Project Riley: Multimodal Multi-Agent LLM Collaboration with Emotional Reasoning and Voting
作者: Ana Rita Ortigoso, Gabriel Vieira, Daniel Fuentes, Luis Frazão, Nuno Costa, António Pereira
分类: cs.AI, cs.CL
发布日期: 2025-05-26 (更新: 2025-09-08)
备注: 28 pages, 5 figures. Submitted for review to Information Fusion
💡 一句话要点
提出Project Riley以解决情感推理的多模态对话问题
🎯 匹配领域: 支柱九:具身大模型 (Embodied Foundation Models)

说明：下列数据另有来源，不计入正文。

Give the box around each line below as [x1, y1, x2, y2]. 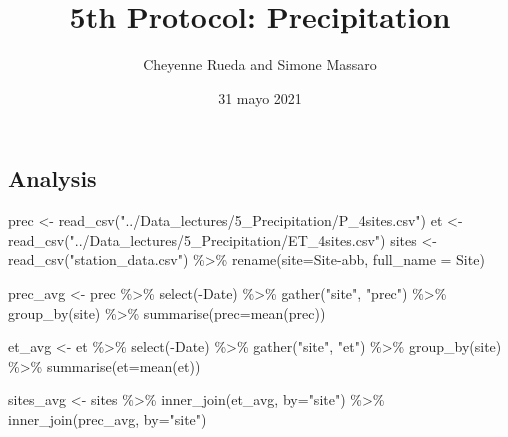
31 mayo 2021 [218, 87, 302, 108]
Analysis [8, 163, 97, 194]
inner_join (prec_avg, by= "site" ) [8, 408, 207, 429]
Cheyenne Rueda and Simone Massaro [143, 54, 377, 75]
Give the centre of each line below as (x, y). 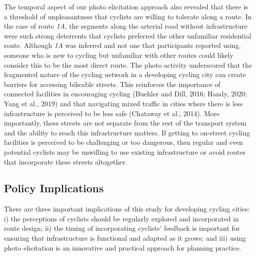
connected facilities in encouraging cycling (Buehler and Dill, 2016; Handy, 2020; (126, 94)
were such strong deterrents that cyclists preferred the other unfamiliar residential (128, 35)
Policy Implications (54, 188)
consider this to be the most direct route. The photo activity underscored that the (128, 64)
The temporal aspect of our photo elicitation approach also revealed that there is (126, 6)
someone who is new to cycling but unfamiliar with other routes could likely (119, 55)
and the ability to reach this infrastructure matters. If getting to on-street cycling (127, 132)
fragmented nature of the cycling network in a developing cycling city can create (125, 74)
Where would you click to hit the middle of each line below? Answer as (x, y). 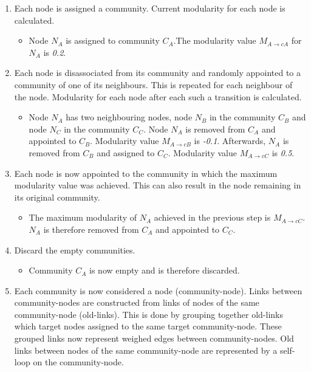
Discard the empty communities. (75, 250)
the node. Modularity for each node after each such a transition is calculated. (158, 96)
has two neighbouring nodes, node (129, 117)
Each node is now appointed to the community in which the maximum (146, 173)
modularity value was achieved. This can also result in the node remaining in (158, 185)
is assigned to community (113, 40)
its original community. (57, 197)
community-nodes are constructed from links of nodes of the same (137, 302)

关键词: 多模态对话 情感推理 大型语言模型 用户体验 紧急响应系统
📋 核心要点
- 现有对话系统在情感推理方面的能力不足,难以有效模拟人类情感的复杂性。
- 提出了一个多模态对话架构,结合五个情感代理进行多轮对话,增强了情感推理能力。
- 用户测试结果显示,该系统在情感适当性、清晰度和自然性方面表现出色,具有良好的用户体验。
📝 摘要(中文)
本文介绍了Project Riley,一个新颖的多模态和多模型对话AI架构,旨在模拟受情感状态影响的推理。该系统灵感来源于皮克斯的《头脑特工队》,包含五个不同的情感代理——快乐、悲伤、恐惧、愤怒和厌恶,进行结构化的多轮对话以生成、批评和迭代完善响应。最终的推理机制综合这些代理的贡献,生成反映主导情感或整合多种视角的连贯输出。该架构结合了文本和视觉的大型语言模型(LLMs),以及先进的推理和自我优化过程。初步原型在离线环境中部署,优化了情感表达和计算效率。基于该原型,开发了用于紧急情况下的Armando,提供情感校准和事实准确的信息。通过用户测试评估了Project Riley原型,结果显示在情感一致性和沟通清晰度方面表现良好。
🔬 方法详解
问题定义:本文旨在解决现有对话系统在情感推理和表达方面的不足,尤其是在多模态交互中如何有效整合情感信息。
核心思路:通过引入五个情感代理,系统能够在对话中模拟不同情感的影响,从而生成更具情感深度的响应。这样的设计使得对话不仅仅是信息传递,更是情感交流。
技术框架:整体架构包括情感代理模块、推理机制和响应生成模块。情感代理负责情感表达,推理机制综合各代理的输入,最终生成连贯的对话输出。
关键创新:最重要的创新在于情感代理的设计及其在对话中的协作机制,这与传统的单一模型对话系统有本质区别,能够更好地模拟人类的情感交流。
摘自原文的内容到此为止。